ACOG Updates Pregnancy Nausea/Vomiting Treatment Guidelines

Marcia Frellick

August 20, 2015

Guidelines published online August 19 by the American College of Obstetricians and Gynecologists (ACOG) and in the September issue of Obstetrics & Gynecology review the evidence on diagnosing and managing nausea and vomiting during pregnancy.

Among the new guidelines, replacing those from 2004, are updates on widely known treatments. The combination of doxylamine and vitamin B6, which was taken off the market in 1983, is back and has been proven safe and effective. ACOG says the combination should be considered first-line pharmacotherapy.
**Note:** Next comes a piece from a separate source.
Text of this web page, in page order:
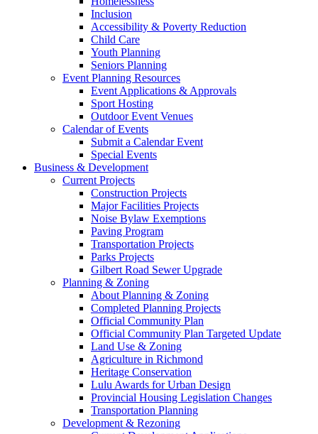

For ondansetron, the review includes a list of medications that patients taking the drug should avoid. Although some studies have shown an increased risk for birth defects with early ondansetron use, other studies have not, and the absolute risk to any fetus is low, according to the review. As with all medications, the risks and benefits should be weighed in each case.

Symptoms Underreported and Undertreated

An estimated 50% of pregnant women experience nausea and vomiting, 25% have nausea only, and 25% are unaffected, the authors report. Recurrence with subsequent pregnancies ranges from 15.2% to 81%.

However, nausea and vomiting may not receive the attention they need for several reasons. One is that "morning sickness" is common in early pregnancy, so pregnant women and their physicians may minimize the concern, and it may be undertreated. Also, women may not seek help because of concerns about the safety of medications.

However, the guideline authors note that treating nausea and vomiting early in pregnancy, before it progresses, can help control symptoms and prevent more serious complications, including hospitalization.

Considering the timing of the start of nausea or vomiting is important. Symptoms almost always present before 9 weeks of gestation. When nausea or vomiting begins for the first time after 9 weeks, other conditions should be considered.

Other recommendations based on good and consistent scientific (level A) evidence include:

  • The standard recommendation to take prenatal vitamins for 3 months before conception may reduce the incidence and severity of nausea and vomiting in pregnancy.

  • In patients with hyperemesis gravidarum who also have suppressed thyroid-stimulating hormone levels, treatment of hyperthyroidism should not begin without evidence (such as goiter, thyroid autoantibodies, or both) of thyroid disease.

Among recommendations based on limited or inconsistent scientific evidence (level B):

  • Treatment with ginger has shown benefit in reducing nausea and can be considered a nonpharmacologic option.

  • Treatment of severe nausea and vomiting of pregnancy or hyperemesis gravidarum with methylprednisolone may be effective in refractory cases; however, the risk profile of methylprednisolone suggests it should be used as a last resort.

The authors acknowledge that variations in treatment may be warranted based on the needs of the individual patient, resources, and limitations unique to the practice.

Whether, when, and how to treat nausea and vomiting of pregnancy should also depend on the woman's perception of the severity of her symptoms. Easing the symptoms can add to women's quality of life, lower healthcare costs, and shorten time away from work.